Probabilistic modelling of internet routes
The distributed nature of the internet makes the exchange of BGP messages from a single viewpoint (AS) seemingly stochastic or even random. However, there is hope to capture these complex interactions as messages are triggered by some structural change somewhere on the internet, which we hope to learn.
Modelling external routes is of particular importance in the context of network verification. State-of-the-art control plane verification tools generally either constrain the set of routing inputs [1] or allow (approximately) arbitrary routes but is usually not scalable [2][3]. You will help improve this. This thesis aims to better understand the “laws of motion” of the internet in order to predict changes at a local level. More precisely, we wish to estimate a distribution over all the possible environments our network could be exposed to based on historical data.
In a previous Masters thesis, some initial results were achieved in this direction, showing that some environments were much more likely than others. We wish to take the scope of that work to the next level both in terms of methods used and in performance (precision and training/inference time). Our initial ideas of models include, but are not limited to:
- Bayesian learning (Gaussian Processes, Variational inference techniques, deep learning) on historical data with different regularisation techniques.
- Using domain knowledge to explicit the model and its variables (in our case some representation of the internet) and learn the parameters for those variables given some historical data. Then, we may sample this local synthetic model in order to build a distribution over network environments.
The second method is inspired by network inference techniques [4] but differs in a few points. First, we only care about a local perspective of the external network, as opposed to a correct representation of the whole network. Furthermore, what we really are interested in is not so much the exact network structure but rather the changes that are likely to occur and what influence it has on the distribution of network environments.
You will work in close collaboration with two PhD students, with weekly meetings and ongoing support.
Milestones
- After familiarising yourself with the background information (we will provide references to get you started), you will get to know your tools with initial experiments.
- Getting to know the data by replicating some results.
- Formaly framing the problem. What are you trying to model and with which assumptions.
- Come up with good evaluation metrics, given the objectives of capturing route diversity, generalisation, training and inference complexity, …
- Explore ideas presented above.
- Extend the framework for training and evaluating different models.
- Implement at least one probabilistic machine learning model and one based on modelling and sampling.

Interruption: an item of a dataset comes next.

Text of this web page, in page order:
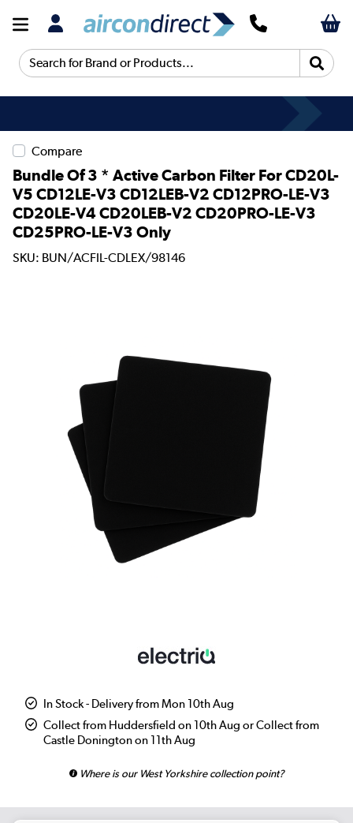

- Improve one of the models.
- Depending on your initial experiments, you should explore the most promising avenues more sophisticatedly and perhaps develop your own ideas.
- You should rigorously evaluate your model on a variety of networks.
Requirements
- Some knowledge of probabilistic modelling, ideally in the context of learning.
- Coding abilities are also welcome as implementation and evaluation are key to this thesis.
References
- S. Steffen, T. Gehr, P. Tsankov, L. Vanbever, and M. Vechev, “NetDice: Probabilistic Verification of Network Configurations”, SIGCOMM ‘20.
- R. Beckett, A. Gupta, R. Mahajan, and D. Walker, “Minesweeper: A General Approach to Network Configuration Verification” SIGCOMM ‘17.
- D. Wang, P. Zhang, and A. Gember-Jacobson, “Expresso: Comprehensively Reasoning About External Routes Using Symbolic Simulation,” SIGCOMM ‘24
- W. Mühlbauer, A. Feldmann, O. Maennel, M. Roughan, and S. Uhlig, “Building an AS-Topology Model that Captures Route Diversity”.